[zdnet] Developers will have to ensure that their new developments are National Broadband Network-ready or risk facing penalties under legislation discussed in parliament today.
Infrastructure Minister Anthony Albanese told Parliament this morning that, if passed, the new rules will apply to all new developments, including broadacre estates, urban infill and urban renewal projects.
Generally, the rules that require developers to install fibre into new premises will apply to any new development in the National Broadband Network (NBN) Co's "long-term fibre footprint". It is expected to affect around 1.9 million new premises in the course of the NBN roll-out.

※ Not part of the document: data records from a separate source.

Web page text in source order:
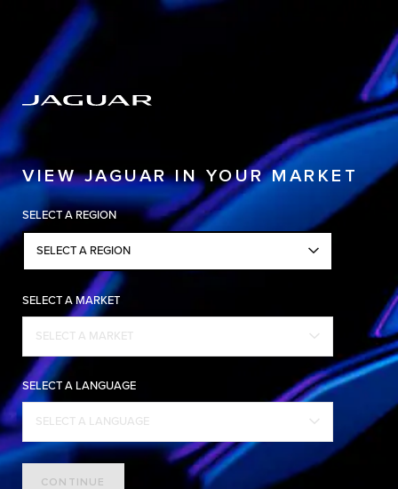
VIEW JAGUAR IN YOUR MARKET
SELECT A REGION
SELECT A REGION
SELECT A MARKET
SELECT A MARKET
SELECT A LANGUAGE
SELECT A LANGUAGE
CONTINUE

Albanese said developers will have to meet the cost of trenching and "passive infrastructure".
Developers are free to use other telecommunications providers, as NBN Co will remain the "fibre provider of last resort".
Telstra will be playing a transitional role to provide services to places where NBN Co may not yet have fibre.
Albanese said penalties will apply to developers who lease or sell land or a building in a new development that do not have fibre-ready facilities.
However, the actual sale or lease transaction will remain valid.
NBN Co has been the fibre provider of last resort since 1 January this year in response to industry concern over how the roll-out of the NBN will affect businesses providing fibre to new housing developments.
NBN Co will establish a panel of providers who can bid to install the fibre at these developments.
The legislation was first introduced into Parliament a year ago, but failed to pass prior to the 2010 Federal election.
Debate on the Telecommunications Legislation Amendment (Fibre Deployment) Bill 2011 has been adjourned.